Task directions: Ignoring every picture, transcribe the data in full as it stands.

-=-=-

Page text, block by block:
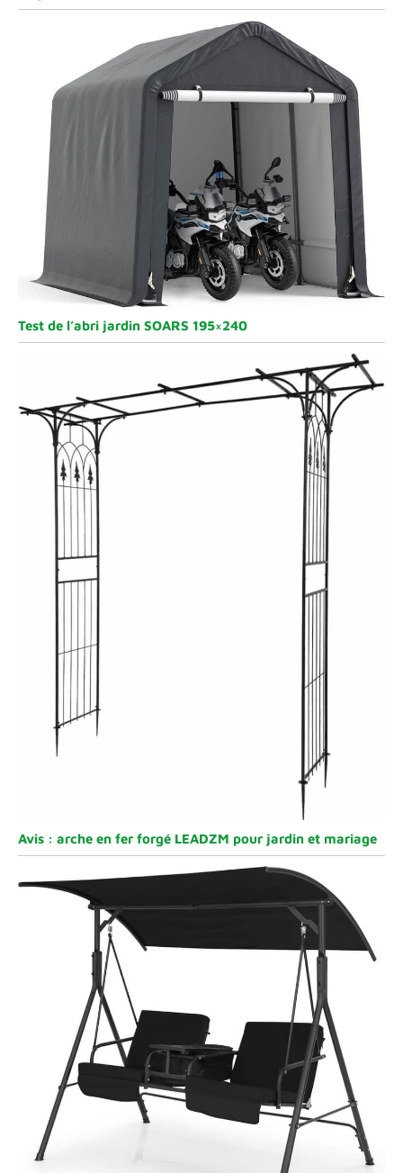
Test de l’abri jardin SOARS 195×240
Avis : arche en fer forgé LEADZM pour jardin et mariage
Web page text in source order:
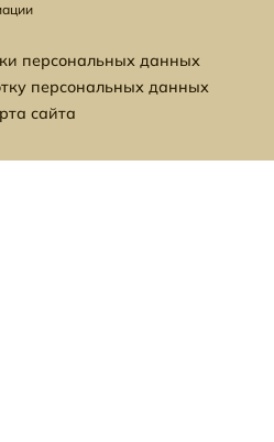
персональных данных
персональных данных
сайта
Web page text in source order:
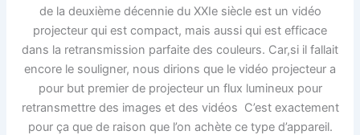
de la deuxième décennie du XXIe siècle est un vidéo
projecteur qui est compact, mais aussi qui est efficace
dans la retransmission parfaite des couleurs. Car,si il fallait
encore le souligner, nous dirions que le vidéo projecteur a
pour but premier de projecteur un flux lumineux pour
retransmettre des images et des vidéos C’est exactement
pour ça que de raison que l’on achète ce type d’appareil.
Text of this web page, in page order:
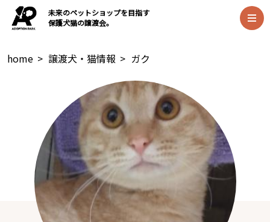
未来のペットショップを目指す
保護犬猫の譲渡会。
home > 譲渡犬・猫情報 > ガク
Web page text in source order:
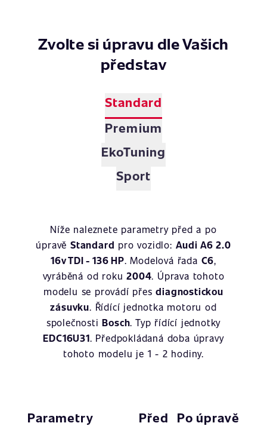
Zvolte si úpravu dle Vašich
představ
Standard
Premium
EkoTuning
Sport
Níže naleznete parametry před a po
úpravěStandard pro vozidlo: Audi A6 2.0
16v TDI - 136 HP. Modelová řada C6,
vyráběná od roku2004. Úprava tohoto
modelu se provádí přesdiagnostickou
zásuvku. Řídící jednotka motoru od
společnostiBosch. Typ řídící jednotky
EDC16U31. Předpokládaná doba úpravy
tohoto modelu je 1 - 2 hodiny.
Parametry
Před Po úpravě
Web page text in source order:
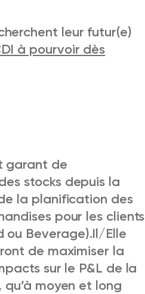
leur futur(e)
à pourvoir dès
garant de
stocks depuis la
la planification des
pour les clients
ou Beverage).Il/Elle
de maximiser la
sur le P&L de la
qu’à moyen et long
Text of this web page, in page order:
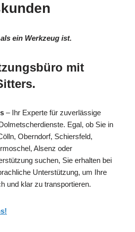
ein Werkzeug ist.
mit
– Ihr Experte für zuverlässige
Egal, ob Sie in
Oberndorf, Schiersfeld,
Alsenz oder
suchen, Sie erhalten bei
Unterstützung, um Ihre
und klar zu transportieren.
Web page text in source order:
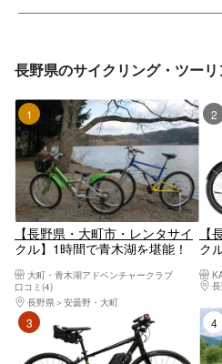
長野県のサイクリング・ツー
1位
【長野県・大町市・レンタサイ
クル】1時間で青木湖を堪能！
ラン大町・青木湖アドベンチャークラブ
口コミ(4)
長野県
安曇野・大町
【
ク
3位
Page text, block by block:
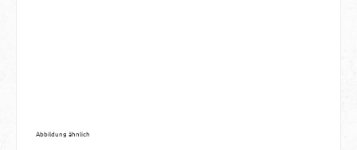
Abbildung ähnlich
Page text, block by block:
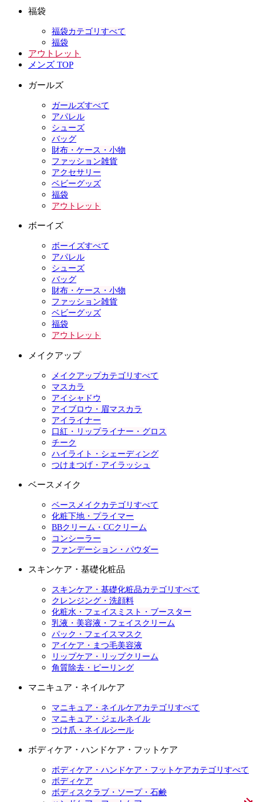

-=-=-

Expected answer:
Page text, block by block:
Test de l’abri jardin SOARS 195×240
Avis : arche en fer forgé LEADZM pour jardin et mariage
Web page text in source order:
персональных данных
персональных данных
сайта
Web page text in source order:
de la deuxième décennie du XXIe siècle est un vidéo
projecteur qui est compact, mais aussi qui est efficace
dans la retransmission parfaite des couleurs. Car,si il fallait
encore le souligner, nous dirions que le vidéo projecteur a
pour but premier de projecteur un flux lumineux pour
retransmettre des images et des vidéos C’est exactement
pour ça que de raison que l’on achète ce type d’appareil.
Text of this web page, in page order:
未来のペットショップを目指す
保護犬猫の譲渡会。
home > 譲渡犬・猫情報 > ガク
Web page text in source order:
Zvolte si úpravu dle Vašich
představ
Standard
Premium
EkoTuning
Sport
Níže naleznete parametry před a po
úpravěStandard pro vozidlo: Audi A6 2.0
16v TDI - 136 HP. Modelová řada C6,
vyráběná od roku2004. Úprava tohoto
modelu se provádí přesdiagnostickou
zásuvku. Řídící jednotka motoru od
společnostiBosch. Typ řídící jednotky
EDC16U31. Předpokládaná doba úpravy
tohoto modelu je 1 - 2 hodiny.
Parametry
Před Po úpravě
Web page text in source order:
leur futur(e)
à pourvoir dès
garant de
stocks depuis la
la planification des
pour les clients
ou Beverage).Il/Elle
de maximiser la
sur le P&L de la
qu’à moyen et long
Text of this web page, in page order:
ein Werkzeug ist.
mit
– Ihr Experte für zuverlässige
Egal, ob Sie in
Oberndorf, Schiersfeld,
Alsenz oder
suchen, Sie erhalten bei
Unterstützung, um Ihre
und klar zu transportieren.
Web page text in source order:
長野県のサイクリング・ツー
1位
【長野県・大町市・レンタサイ
クル】1時間で青木湖を堪能！
ラン大町・青木湖アドベンチャークラブ
口コミ(4)
長野県
安曇野・大町
【
ク
3位
Page text, block by block:
Abbildung ähnlich
Page text, block by block:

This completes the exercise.